Hello all. I’m working on using MarkupLM transformer for an html page. These end up way of over max_length of 512 tokens. I notice when I set return_overflowing_tokens=True, I will get back the extra tokens after it get’s truncated. The problem is I end up with uneven tensors.

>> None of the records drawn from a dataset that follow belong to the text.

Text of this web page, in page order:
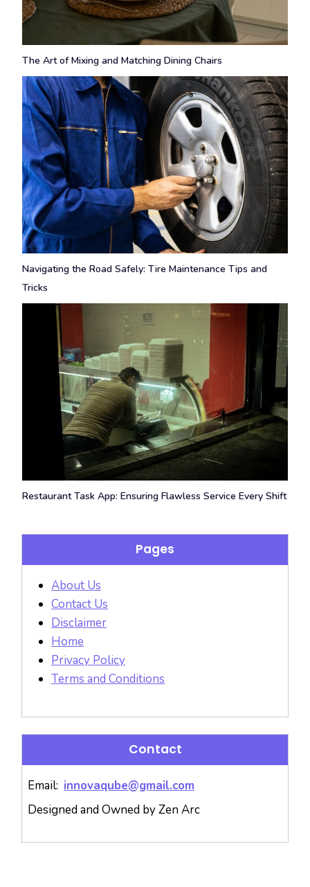
The Art of Mixing and Matching Dining Chairs
Navigating the Road Safely: Tire Maintenance Tips and
Tricks
Restaurant Task App: Ensuring Flawless Service Every Shift
Pages
About Us
Contact Us
Disclaimer
Home
Privacy Policy
Terms and Conditions
Contact
Email: innovaqube@gmail.com
Designed and Owned by Zen Arc
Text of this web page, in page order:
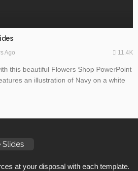
Ago 11.4K
this beautiful Flowers Shop PowerPoint
an illustration of Navy on a white
at your disposal with each template.
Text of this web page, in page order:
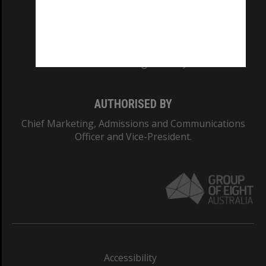
AUTHORISED BY
Chief Marketing, Admissions and Communications
Officer and Vice-President.
Accessibility
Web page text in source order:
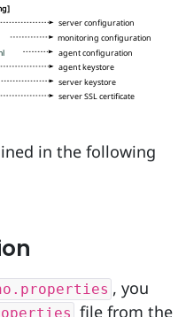
server configuration
monitoring configuration
agent configuration
agent keystore
server keystore
server SSL certificate
in the following
, you
file from the

For example my first dataset item looks like:
input_ids torch.Size([57, 512])
token_type_ids torch.Size([57, 512])
attention_mask torch.Size([57, 512])
overflow_to_sample_mapping torch.Size([57])
xpath_tags_seq torch.Size([57, 512, 50])
xpath_subs_seq torch.Size([57, 512, 50])
labels torch.Size([57, 512])
whereas the second looks like
input_ids torch.Size([7, 512])
token_type_ids torch.Size([7, 512])
attention_mask torch.Size([7, 512])
overflow_to_sample_mapping torch.Size([7])

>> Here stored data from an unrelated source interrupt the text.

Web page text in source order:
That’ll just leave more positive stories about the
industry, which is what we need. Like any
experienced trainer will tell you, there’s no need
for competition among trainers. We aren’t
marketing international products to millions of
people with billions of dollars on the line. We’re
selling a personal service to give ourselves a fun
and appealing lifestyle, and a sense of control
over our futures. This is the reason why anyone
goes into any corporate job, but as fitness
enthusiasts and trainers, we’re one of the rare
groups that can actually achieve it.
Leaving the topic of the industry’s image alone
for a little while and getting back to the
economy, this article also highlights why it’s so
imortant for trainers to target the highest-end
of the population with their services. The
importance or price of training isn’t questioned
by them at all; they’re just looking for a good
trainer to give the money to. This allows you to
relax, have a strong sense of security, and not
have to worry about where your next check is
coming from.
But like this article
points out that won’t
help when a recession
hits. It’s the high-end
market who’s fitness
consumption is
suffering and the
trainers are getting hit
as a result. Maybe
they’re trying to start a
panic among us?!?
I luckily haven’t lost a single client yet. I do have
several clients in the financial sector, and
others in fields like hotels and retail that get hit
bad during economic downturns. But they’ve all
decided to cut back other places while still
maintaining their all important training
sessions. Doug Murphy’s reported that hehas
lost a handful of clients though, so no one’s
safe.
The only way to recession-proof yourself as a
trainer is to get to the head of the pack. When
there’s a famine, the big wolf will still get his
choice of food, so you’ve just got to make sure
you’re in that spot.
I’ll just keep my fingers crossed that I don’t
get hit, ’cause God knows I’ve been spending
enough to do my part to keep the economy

xpath_tags_seq torch.Size([7, 512, 50])
xpath_subs_seq torch.Size([7, 512, 50])
labels torch.Size([7, 512])
Is there a way to automatically pad these tensors in the second dimension? I tried doing it manually (using just two dataset items, verifying exact same shape) and passing it to the trainer but ended up with:
RuntimeError: The size of tensor a (512) must match the size of tensor b (50) at non-singleton dimension 2
Not sure if I’m going about this the correct way but any guidance or thoughts would be appreciated. Thank you.